I was more than a little intrigued to discover whether the opening night of John Steinbeck’s Of Mice and Men at the Theatre Royal, endlessly studied by bored fifteen year olds around the UK, would be able to breathe new life into the novella.  With the designers going to great lengths to recreate the images all readers hold in their heads of the dusty Northern Californian landscape, Steinbeck’s America, destitute yet still touched with optimism, has been successfully translated from novel to stage.

Following the lives of two great friends, the large and friendly giant Lennie, and his protector George, the play looks at the difficulties of holding onto the American Dream during the Great Depression.  Finding work at a ranch, having fled their previous employment in Weed, Lennie and George come into contact with a variety of characters, all facing their own crushing sense of failure and entrapment.  Saoirse-Monica Jackson, playing Curley’s Wife, captures this perfectly in her series of monologues, interwoven with Lennie’s nearing the climax of the play.  Her pouting doll-like features take on a worrying child-like significance as the audience is informed of her lost dreams, Curley’s Wife insisting that she could have been in the movies, that she was ‘a natural’.  The tender, shared moment as both characters look out to the audience, each caught in their separate fantasies, adds an important layer of sensitivity to a piece which is largely dominated by masculine dialogue.  Special mention must be given to Kristian Phillips for his depiction of Lennie.  The innocence of this character, shown through his constant desire to hold and caress animals, is carefully juxtaposed with his accidental, violent tendencies in more than one worrying foreshadowing of the tragedy to come.

“Set designer, Liz Ascroft, was interested in capturing both how vast and how claustrophobic the stage can be made to feel for its characters”

The relationship between Lennie and George (played by William Rodell) is convincing and allows for lighter moments of comedy to punctuate the drama.  The repeated exchange of Lennie attempting to smuggle a dead mouse or Slim’s pup into the folds of his overalls, and George’s subsequent scolding, makes for more than one audience laugh.  Dave Fishley also adds some variety as the crippled, black labourer Crooks, who swiftly transitions from high-pitched outbursts – as more than one white person enters the private space of his bedroom – and sudden, melancholy reflections on the state of being alone, in a single scene.  Ben Stott is well cast to portray Curley’s Napoleon complex as his weedy stature (emphasised by his slim fit waistcoat) and quick, jumping movements make him constantly appear inferior when surrounded by the other more burley masculine figures on stage.

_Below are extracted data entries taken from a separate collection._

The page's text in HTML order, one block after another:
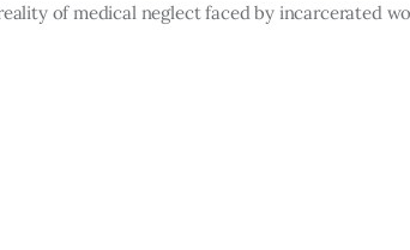
of medical neglect faced by incarcerated
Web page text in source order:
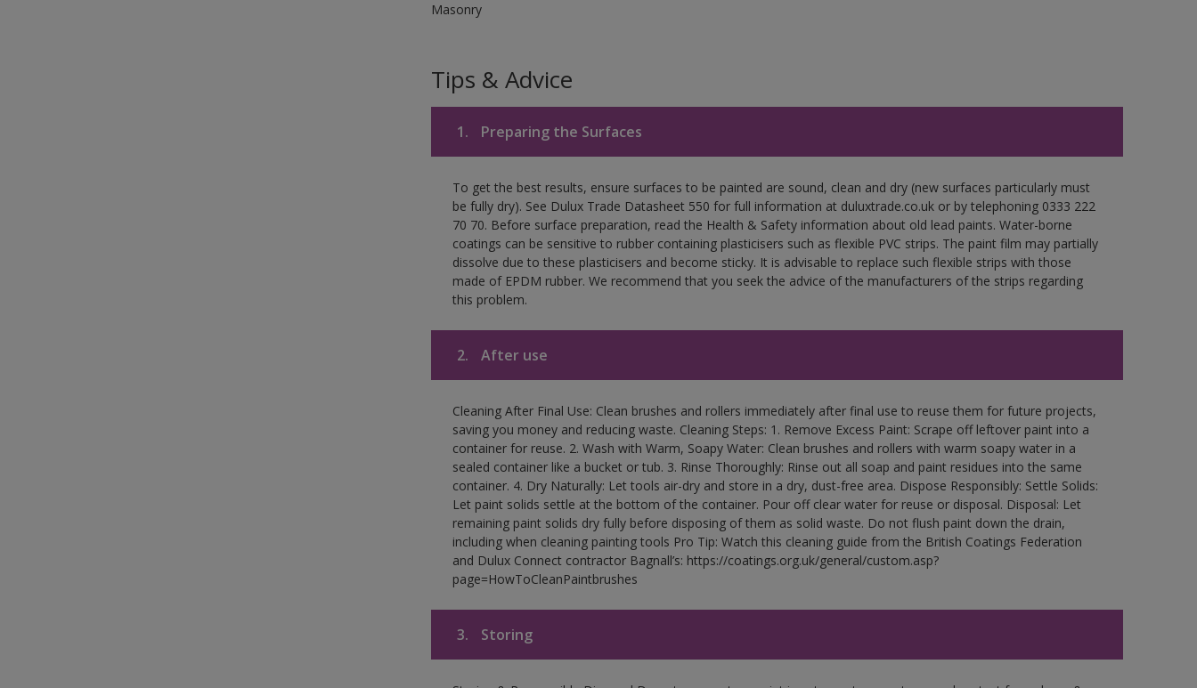
Masonry
Tips & Advice
1. Preparing the Surfaces
To get the best results, ensure surfaces to be painted are sound, clean and dry (new surfaces particularly must
be fully dry). See Dulux Trade Datasheet 550 for full information at duluxtrade.co.uk or by telephoning 0333 222
70 70. Before surface preparation, read the Health & Safety information about old lead paints. Water-borne
coatings can be sensitive to rubber containing plasticisers such as flexible PVC strips. The paint film may partially
dissolve due to these plasticisers and become sticky. It is advisable to replace such flexible strips with those
made of EPDM rubber. We recommend that you seek the advice of the manufacturers of the strips regarding
this problem.
2. After use
Cleaning After Final Use: Clean brushes and rollers immediately after final use to reuse them for future projects,
saving you money and reducing waste. Cleaning Steps: 1. Remove Excess Paint: Scrape off leftover paint into a
container for reuse. 2. Wash with Warm, Soapy Water: Clean brushes and rollers with warm soapy water in a
sealed container like a bucket or tub. 3. Rinse Thoroughly: Rinse out all soap and paint residues into the same
container. 4. Dry Naturally: Let tools air-dry and store in a dry, dust-free area. Dispose Responsibly: Settle Solids:
Let paint solids settle at the bottom of the container. Pour off clear water for reuse or disposal. Disposal: Let
remaining paint solids dry fully before disposing of them as solid waste. Do not flush paint down the drain,
including when cleaning painting tools Pro Tip: Watch this cleaning guide from the British Coatings Federation
and Dulux Connect contractor Bagnall’s: https://coatings.org.uk/general/custom.asp?
page=HowToCleanPaintbrushes
3. Storing
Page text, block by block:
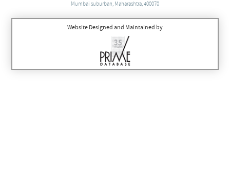
Mumbai suburban, Maharashtra, 400070
Website Designed and Maintained by
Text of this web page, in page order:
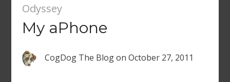
Odyssey
My aPhone
CogDog The Blogon October 27, 2011
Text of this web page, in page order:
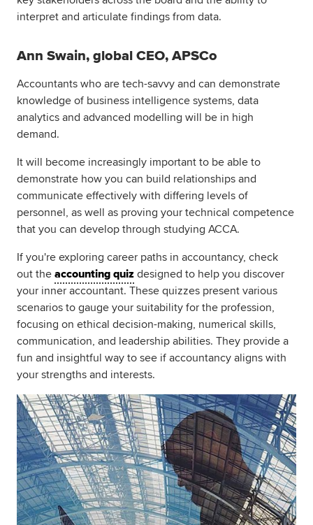
interpret and articulate findings from data.
Ann Swain, global CEO, APSCo
Accountants who are tech-savvy and can demonstrate
knowledge of business intelligence systems, data
analytics and advanced modelling will be in high
demand.
It will become increasingly important to be able to
demonstrate how you can build relationships and
communicate effectively with differing levels of
personnel, as well as proving your technical competence
that you can develop through studying ACCA.
If you're exploring career paths in accountancy, check
out the accounting quiz designed to help you discover
your inner accountant. These quizzes present various
scenarios to gauge your suitability for the profession,
focusing on ethical decision-making, numerical skills,
communication, and leadership abilities. They provide a
fun and insightful way to see if accountancy aligns with
your strengths and interests.
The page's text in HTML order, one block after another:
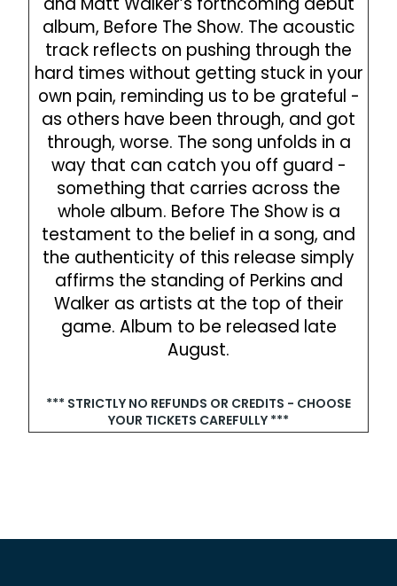
album, Before The Show. The acoustic
track reflects on pushing through the
hard times without getting stuck in your
own pain, reminding us to be grateful -
as others have been through, and got
through, worse. The song unfolds in a
way that can catch you off guard -
something that carries across the
whole album. Before The Show is a
testament to the belief in a song, and
the authenticity of this release simply
affirms the standing of Perkins and
Walker as artists at the top of their
game. Album to be released late
August.‍
*** STRICTLY NO REFUNDS OR CREDITS - CHOOSE
YOUR TICKETS CAREFULLY ***
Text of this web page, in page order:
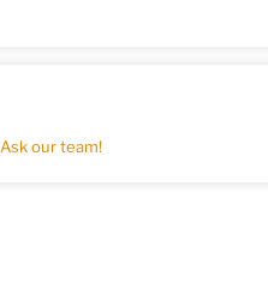
Ask our team!
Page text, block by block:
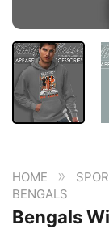
HOME »
BENGALS
Bengals
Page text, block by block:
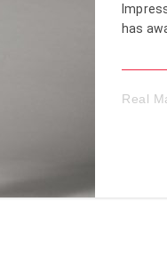
has
Real
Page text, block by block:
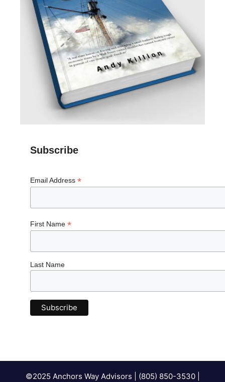
Subscribe
Email Address *
First Name *
Last Name
©2025 Anchors Way Advisors | (805) 850-3530 |
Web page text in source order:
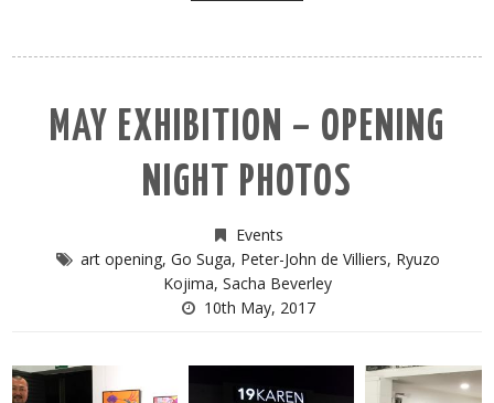
MAY EXHIBITION – OPENING
NIGHT PHOTOS
Events
art opening, Go Suga, Peter-John de Villiers, Ryuzo
Kojima, Sacha Beverley
10th May, 2017
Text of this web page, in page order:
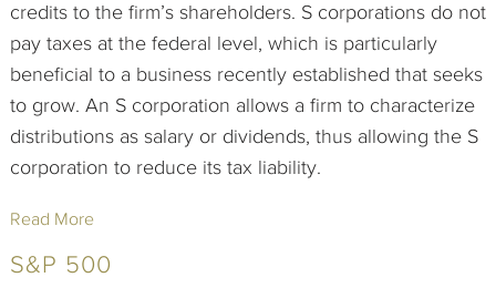
credits to the firm’s shareholders. S corporations do not
pay taxes at the federal level, which is particularly
beneficial to a business recently established that seeks
to grow. An S corporation allows a firm to characterize
distributions as salary or dividends, thus allowing the S
corporation to reduce its tax liability.
Read More
S&P 500
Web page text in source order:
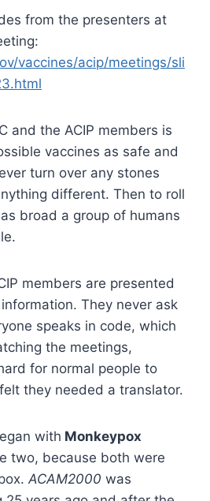
from the presenters at
vaccines/acip/meetings/sli
and the ACIP members is
vaccines as safe and
turn over any stones
different. Then to roll
broad a group of humans
members are presented
They never ask
speaks in code, which
the meetings,
for normal people to
they needed a translator.
with Monkeypox
two, because both were
ACAM2000 was
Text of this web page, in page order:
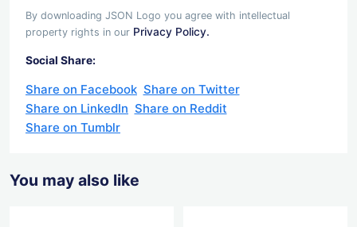
By downloading JSON Logo you agree with intellectual
property rights in our Privacy Policy.
Social Share:
Share on Facebook Share on Twitter
Share on LinkedIn Share on Reddit
Share on Tumblr
You may also like
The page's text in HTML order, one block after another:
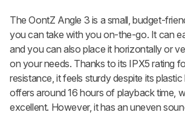
CREATE ACCOUNT
The OontZ Angle 3 is a small, budget-
you can take with you on-the-go. It can
and you can also place it horizontally or
on your needs. Thanks to its IPX5 rating
resistance, it feels sturdy despite its plastic
offers around 16 hours of playback time,
excellent. However, it has an uneven
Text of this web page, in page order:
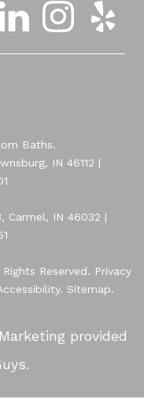
Baths.
IN 46112 |
Carmel, IN 46032 |
Rights Reserved. Privacy
. Sitemap.
provided
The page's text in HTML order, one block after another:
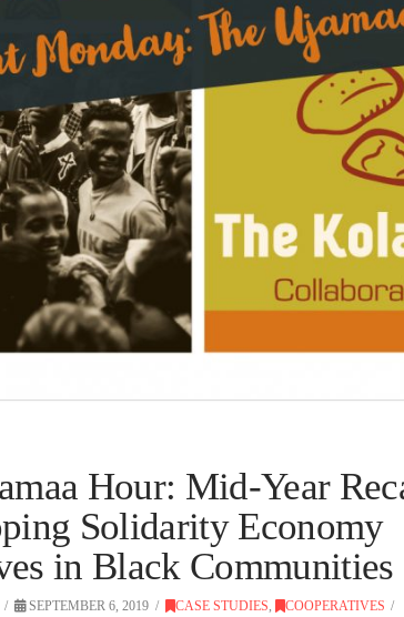
Hour: Mid-Year
Solidarity Economy
in Black Communities
SEPTEMBER 6, 2019 CASE STUDIES,
COOPERATIVES

Set designer, Liz Ascroft, was interested in capturing both how vast and how claustrophobic the stage can be made to feel for its characters.  The moveable pieces of set, appearing from the ceiling or being pushed on and off stage by the cast in a Brechtian fashion, constantly reshape the acting space; this means that the first scene, open and barren, disturbed only by the thrush signifying its outdoor setting , is immediately transformed with the presence of set used to create the confined ranch.  The muted browns and yellows are continued in all aspects of the stage design; only when the chase begins and Lennie and George’s American Dream is put in danger does the backdrop of the sky gradually change from pale shades to a bloody red.

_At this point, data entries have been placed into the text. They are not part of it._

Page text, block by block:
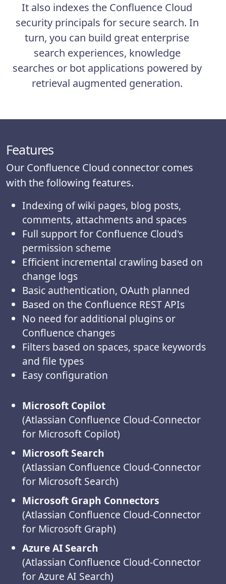
It also indexes the Confluence Cloud
security principals for secure search. In
turn, you can build great enterprise
search experiences, knowledge
searches or bot applications powered by
retrieval augmented generation.
Features
Our Confluence Cloud connector comes
with the following features.
Indexing of wiki pages, blog posts,
comments, attachments and spaces
Full support for Confluence Cloud's
permission scheme
Efficient incremental crawling based on
change logs
Basic authentication, OAuth planned
Based on the Confluence REST APIs
No need for additional plugins or
Confluence changes
Filters based on spaces, space keywords
and file types
Easy configuration
Microsoft Copilot
(Atlassian Confluence Cloud-Connector
for Microsoft Copilot)
Microsoft Search
(Atlassian Confluence Cloud-Connector
for Microsoft Search)
Microsoft Graph Connectors
(Atlassian Confluence Cloud-Connector
for Microsoft Graph)
Azure AI Search
(Atlassian Confluence Cloud-Connector
for Azure AI Search)
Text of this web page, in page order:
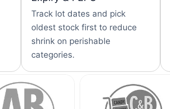
Track lot dates and pick
oldest stock first to reduce
shrink on perishable
categories.
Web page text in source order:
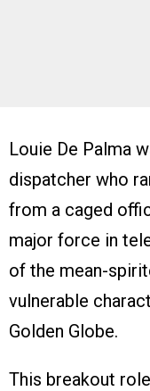
Louie De Palma
dispatcher who
from a caged
major force in
of the mean-
vulnerable
Golden Globe.
This breakout
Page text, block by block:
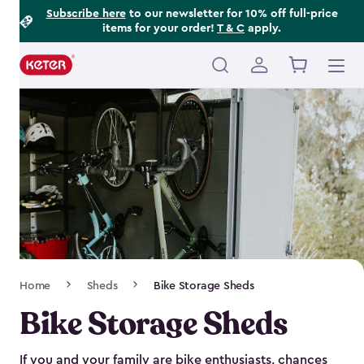
Subscribe hereto our newsletter for 10% off full-price
items for your order! T & C apply.
Main
Navigation
Home Sheds Bike Storage Sheds
Bike Storage Sheds
If you and your family are bike enthusiasts, chances
Footer
Information
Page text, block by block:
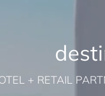
+ RETAIL
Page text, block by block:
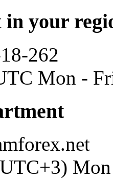
in your
262
Mon -
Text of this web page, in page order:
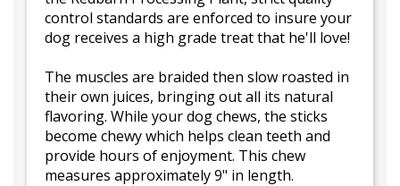
control standards are enforced to insure your
dog receives a high grade treat that he'll love!
The muscles are braided then slow roasted in
their own juices, bringing out all its natural
flavoring. While your dog chews, the sticks
become chewy which helps clean teeth and
provide hours of enjoyment. This chew
measures approximately 9" in length.
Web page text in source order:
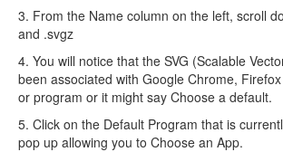
3. From the Name column on the left, scroll
and .svgz
4. You will notice that the SVG (Scalable
been associated with Google Chrome,
or program or it might say Choose a default.
5. Click on the Default Program that is
pop up allowing you to Choose an App.
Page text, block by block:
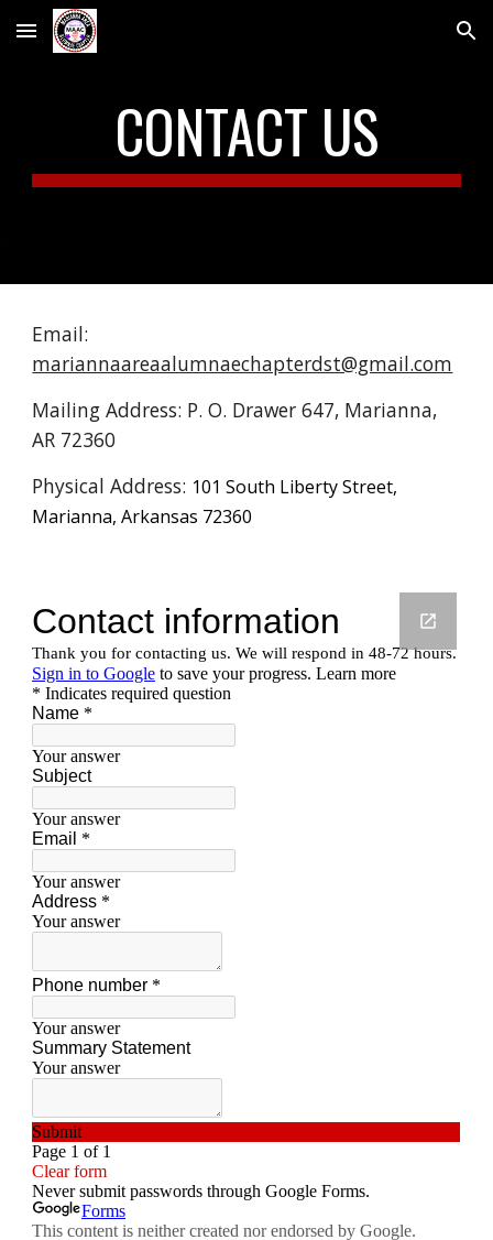
Skip to main content Skip to navigation
CONTACT US
Email:
mariannaareaalumnaechapterdst@gmail.com
Mailing Address: P. O. Drawer 647, Marianna,
AR 72360
Physical Address: 101 South Liberty Street,
Marianna, Arkansas 72360
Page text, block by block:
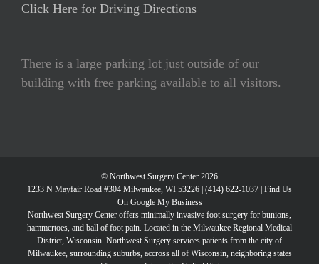
Click Here for Driving Directions
There is a large parking lot just outside of our
building with free parking available to all visitors.
© Northwest Surgery Center 2026
1233 N Mayfair Road #304 Milwaukee, WI 53226 | (414) 622-1037 | Find Us
On Google My Business
Northwest Surgery Center offers minimally invasive foot surgery for bunions,
hammertoes, and ball of foot pain. Located in the Milwaukee Regional Medical
District, Wisconsin. Northwest Surgery services patients from the city of
Milwaukee, surrounding suburbs, accross all of Wisconsin, neighboring states
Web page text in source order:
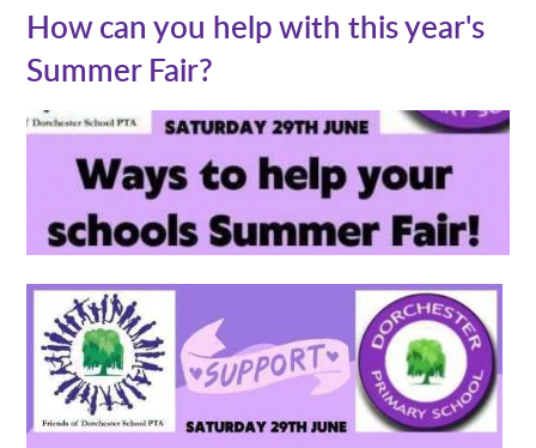
How can you help with this year's
Summer Fair?
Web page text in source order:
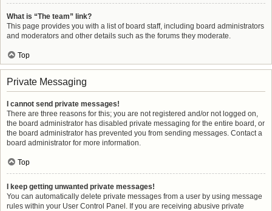
What is “The team” link?
This page provides you with a list of board staff, including board administrators
and moderators and other details such as the forums they moderate.
Top
Private Messaging
I cannot send private messages!
There are three reasons for this; you are not registered and/or not logged on,
the board administrator has disabled private messaging for the entire board, or
the board administrator has prevented you from sending messages. Contact a
board administrator for more information.
Top
I keep getting unwanted private messages!
You can automatically delete private messages from a user by using message
rules within your User Control Panel. If you are receiving abusive private

“To appreciate the conclusion and alleviate some of the density of the first half, the break should have come much sooner”

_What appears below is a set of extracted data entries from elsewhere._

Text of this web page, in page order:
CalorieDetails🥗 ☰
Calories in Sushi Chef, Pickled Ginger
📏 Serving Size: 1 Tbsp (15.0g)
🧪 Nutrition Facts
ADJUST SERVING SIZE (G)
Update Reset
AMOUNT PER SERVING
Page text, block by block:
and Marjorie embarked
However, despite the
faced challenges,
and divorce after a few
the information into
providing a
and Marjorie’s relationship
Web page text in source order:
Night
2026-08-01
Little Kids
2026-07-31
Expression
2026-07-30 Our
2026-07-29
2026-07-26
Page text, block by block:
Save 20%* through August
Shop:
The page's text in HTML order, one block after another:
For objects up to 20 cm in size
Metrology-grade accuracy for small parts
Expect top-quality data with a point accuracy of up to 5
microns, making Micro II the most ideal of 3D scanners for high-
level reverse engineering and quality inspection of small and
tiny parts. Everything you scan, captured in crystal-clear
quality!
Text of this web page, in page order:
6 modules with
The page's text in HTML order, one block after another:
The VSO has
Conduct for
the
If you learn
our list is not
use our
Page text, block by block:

The positioning of the interval means that the first half is the weightiest, although the second carries the majority of the action.  This has perhaps been a deliberate dramatic choice on the part of director Roxana Silbert, as the closing scene of the first half intimates the tragedy which will conclude the play.  However, after battling with the line for the ladies’ loo in the interval and disengaging from the drama, this means that there is not enough time to fully immerse yourself before the play comes to its finish.  The events feel rushed – gun shot, black out, applause.  To appreciate the conclusion and alleviate some of the density of the first half, the break should have come much sooner.

Of Mice and Men is known to have a play-like structure, with long sequences of description, minimal settings and an emphasis upon dialogue, suggesting that it is one of the easier novels to take to the stage.  Whilst in many respects the performance impressed, in the set design and several of the actors’ portrayals, perhaps more could have been done in the second half to bring the building drama to fruition.